If $m$ and $n$ are distinct positive integers, then $m\mathbb{Z}$ is not ring-isomorphic to $n\mathbb{Z}$

Question

Show that if $m$ and $n$ are distinct positive integers, then $m\mathbb{Z}$ is not ring-isomorphic to $n\mathbb{Z}$.

Can I get some help to solve this problem

Answer 1

Hints: suppose we have a ring homomorphism

$$\phi:m\Bbb Z\to n\Bbb Z\;,\;\;\text{with}\;\;\phi(m)=nz$$

But then

$$n^2z^2=\phi(m)^2=\phi(m^2)=\phi(\underbrace{m+m+\ldots+m}_{m\;\text{ times}})=m\phi(m)=mnz\implies m=nz$$

and this already is a contradiction if $\,n\nmid m\,$ , but even if $\,n\mid m\,$ then

$$\forall\,x\in\Bbb Z\;,\;\;\phi(mx)=xnz=xm\in m\Bbb Z\lneqq n\Bbb Z $$

and thus we have problems with $\,\phi\,$ being surjective (fill in details).

Answer 2

Assume you have an isomorphism $\phi: m\mathbb{Z} \rightarrow n\mathbb{Z}$, $m\neq n$.

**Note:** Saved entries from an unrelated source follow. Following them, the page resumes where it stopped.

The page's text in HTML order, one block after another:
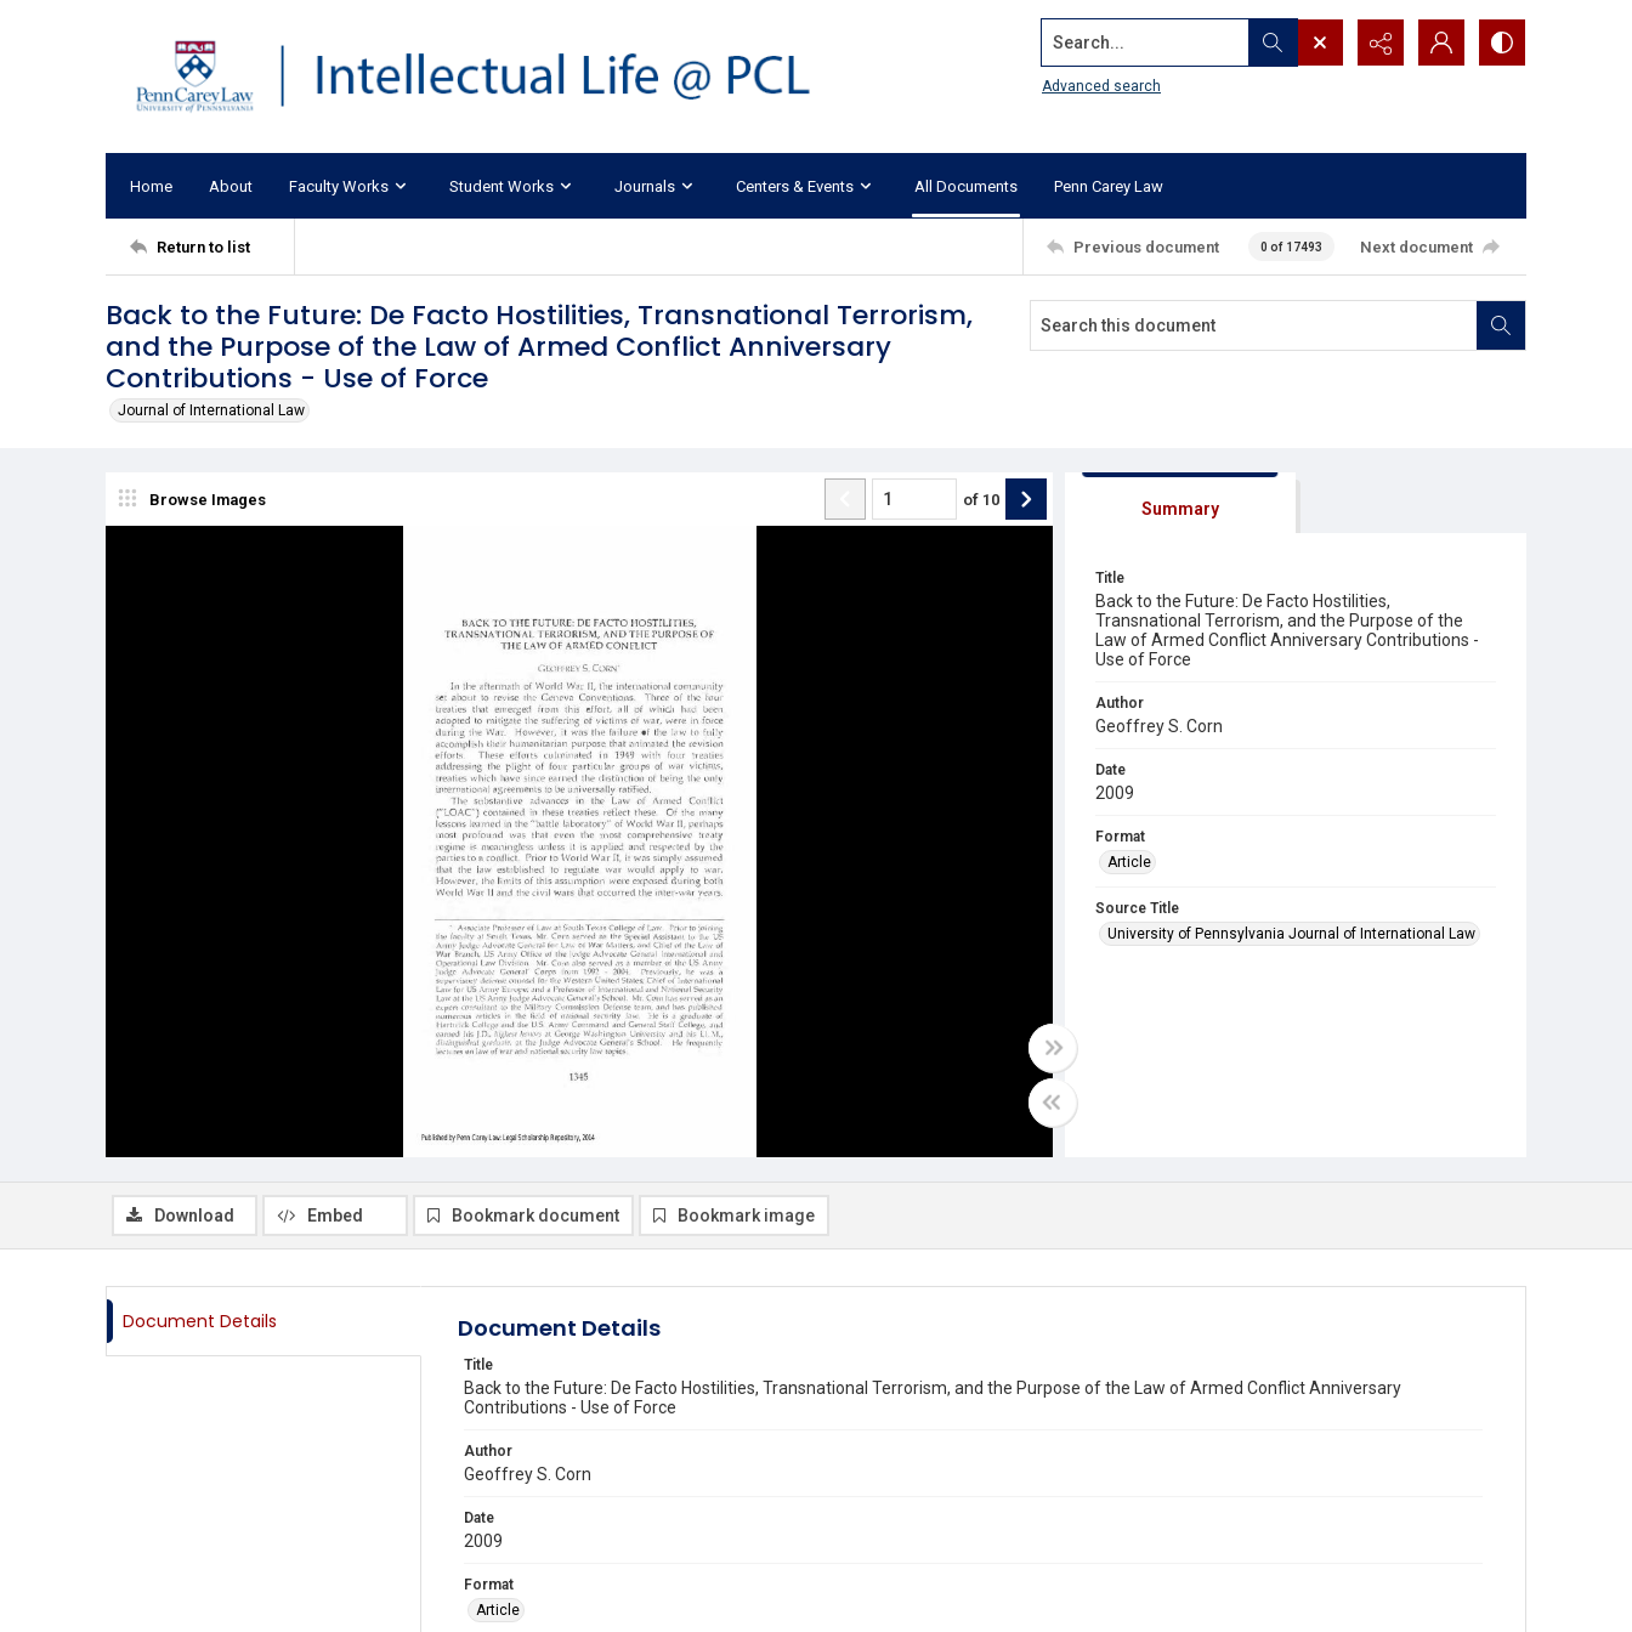
Search...
Advanced search
Home About Faculty Works Student Works Journals Centers & Events All Documents Penn Carey Law
Return to list Previous document 0 of 17493 Next document
Back to the Future: De Facto Hostilities, Transnational Terrorism,
and the Purpose of the Law of Armed Conflict Anniversary
Contributions - Use of Force
Journal of International Law
Browse Images of 10 Summary
Title
Back to the Future: De Facto Hostilities,
Transnational Terrorism, and the Purpose of the
Law of Armed Conflict Anniversary Contributions -
Use of Force
Author
Geoffrey S. Corn
Date
2009
Format
Article
Source Title
University of Pennsylvania Journal of International Law
Download Embed Bookmark document Bookmark image
Document Details Document Details
Title
Back to the Future: De Facto Hostilities, Transnational Terrorism, and the Purpose of the Law of Armed Conflict Anniversary
Contributions - Use of Force
Author
Geoffrey S. Corn
Date
2009
Format
Article

Since $m$ is a generator of $m\mathbb{Z}$, $\phi$ is determined by its value on $m$, which must be $n$ if $\phi$ is to be a bijection. How can you from this derive a contradiction?

Answer 3

Here is an alternate proof that I think is more straightforward to think about:

Let us say for contradiction that there exists an isomorphism $\phi$ from $<m>$ to $<n>$. As previous answers have noted, it must be true that $\phi(m) = n$ else it would not be surjective and so not an isomorphism. So, our general isomorphism here is $\phi(mx) = nx$. Now, note that $\phi(mn) = nn$. But also notice that $\phi(mm) = \phi(m)\phi(m) = nn$. So, we have that $\phi(mm) = \phi(mn)$. Since $\phi$ is an isomorphism, $\phi^{-1}$ is also an isomorphism in the reverse direction. Using this we have $\phi^{-1}(\phi(mm)) = \phi^{-1}(\phi(mn))$. Simplifying yields $mm = mn$. Algebra yields $m = n$. But this is a contradiction because $m$ and $n$ were known to be distinct.

Answer 4

Let the group index $|RR : R|$ denote the $spread$ of a rng $R$. Since $m\mathbb Z$ and $n\mathbb Z$ have different spreads $m$ and $n$ respectively, they cannot be isomorphic.